70年代にヒットしたフレディ・アギラのアナク(息子)や、80年代の女性シンガー マリーンの一連のヒット曲、日本のディスコに出演していたフィリピンバンドの演奏を別にすれば、僕とフィリピンの音楽との出会いは2000年ごろに始まった。
世の中の状況が激変する中、僕の身の回りもそれに流されるように大きく変化しているので、少しここまでの経緯を振り返ってみようと思い立ったので、ここに書き連ねてみようと思った次第。

フィリピンの音楽どころかフィリピン自体に全く興味なし

東南アジアの島国フィリピンにさまざまな形で関わる人、興味を持つ人は多い。その中には、フィリピンに実際に触れる前にはそれほどフィリピンに関心を持っていなかった人も多いのではないか。
出会いの機会はさまざまだ。
海外旅行でフィリピンを訪れた人、国際性のある学部・ゼミなどで学ぶ中でフィールドワークの一環としてフィリピンを訪れたり、調べたりした人。中には、外国語系の大学入試でたまたまフィリピン語学部に受かったから、という人もいるだろう。職場で出稼ぎに来たフィリピン人と同僚になり、そこから関心を持つパターンも考えられる。
それから、夜の街、妙齢のフィリピン人女性が酒席で客の相手をするいわゆるフィリピンパブがフィリピンとの馴れ初め、という御仁も、数的には大いに違いない。
現在だと、語学留学先として訪れるパターンも割合を増やしていると思う。
いずれにせよ、それまでの人生にかかわらず、フィリピンと関わった、フィリピン人と出会った、フィリピンを訪れた瞬間からフィリピンに関心の目が芽生えることが多いと思う。

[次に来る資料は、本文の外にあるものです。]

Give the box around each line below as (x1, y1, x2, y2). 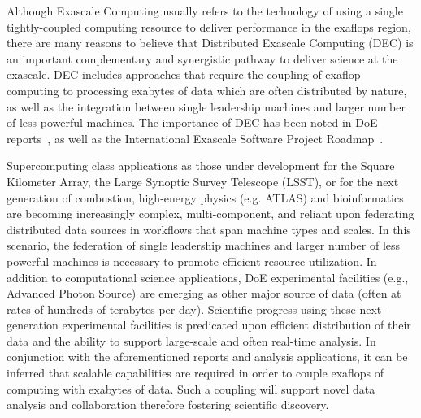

しかし、僕の場合はその馴れ初め自体がちょっと違っていたんだな、と今にして思う。
僕のフィリピンの音楽に出会う前のフィリピンについての知識といえば、学生の頃にアパートの部屋のテレビで見たエドサ革命の動乱、刑事ドラマなどで事件を起こした犯人の逃亡先となる、いわゆる「マニラに高跳び」というセリフ。飲み屋街を歩くフィリピンパブ嬢。どちらかといえばネガティブなイメージが強かった。
南の島、太陽が燦々とふり注ぐビーチリゾートというイメージはあんまり持っていなかったと思う。
そんな僕がなんでフィリピンを訪れたか、というと、この話は長くなるので、機会があれば別の文章にしたいと思っているのだけれど、とにかく、ある遊びをしに行くために、と、とりあえずはしておこう。
それは、フィリピンだけではなく、世界中でできる遊びで、フィリピンという国には全く関係なく、僕がその遊びをするためにフィリピンを選んだのも、たまたま飛行機代がそこそこ安く(今みたいにLCCはないので、今と比べたら結構な金額だけれど)、宿泊も安く済ませられそうというのが理由だった。
僕はその遊びに夢中だったので、一応「地球の歩き方」を買ったものの、もっぱら地図代わりの使い方で、本の内容の大半を占める観光スポットや文化の項目は暇つぶし程度にふんふん。。。と読み飛ばす程度だった。
こんな風に、ホテルと遊び場の往復にほとんどの時間を費やしていた僕は、フィリピンに行く前はもちろん、フィリピンに実際に足を運んでからも、全くと言っていいほどフィリピンという国に興味がなかったと言っても過言ではなかった。
フィリピンらしいなにかを見てやろうとか、フィリピンの食べ物を試そうとか、全くなかった。
泊まっていたホテルは星が二つくらいついている、あまり高級ではないところで、フィリピン人旅行客も大勢いたが、カフェで摂れるモーニングバイキングにはコンチネンタルブレックファストのようなメニューもあるので、欧米に行く感覚と変わらない。しかも英語がフツーに通じる。
フィリピン向けの心づもりをする必要がなかったわけだ。

その後立て続けに4、5回フィリピンを訪れているけれど、目的がはっきりしている僕は、その間、約半年はフィリピンに足を踏み入れていながらフィリピンには触れていないも同然の時間を過ごしていた。

ホテルのカフェで流れるFMラジオが転機だった。

相変わらず「目の前に広がるフィリピン」に関心がない僕は、ホテルやレストランでの食事もお馴染みの洋風なものや、写真やブッフェテーブルに並ぶ実物を見て、食べられそうだな、と思うものを選んで摂る日々だった。
まあなんとか小洒落た雰囲気を装っているホテルのカフェスペースでは、これまたお定まりのFMか何かのBGMが流れていた。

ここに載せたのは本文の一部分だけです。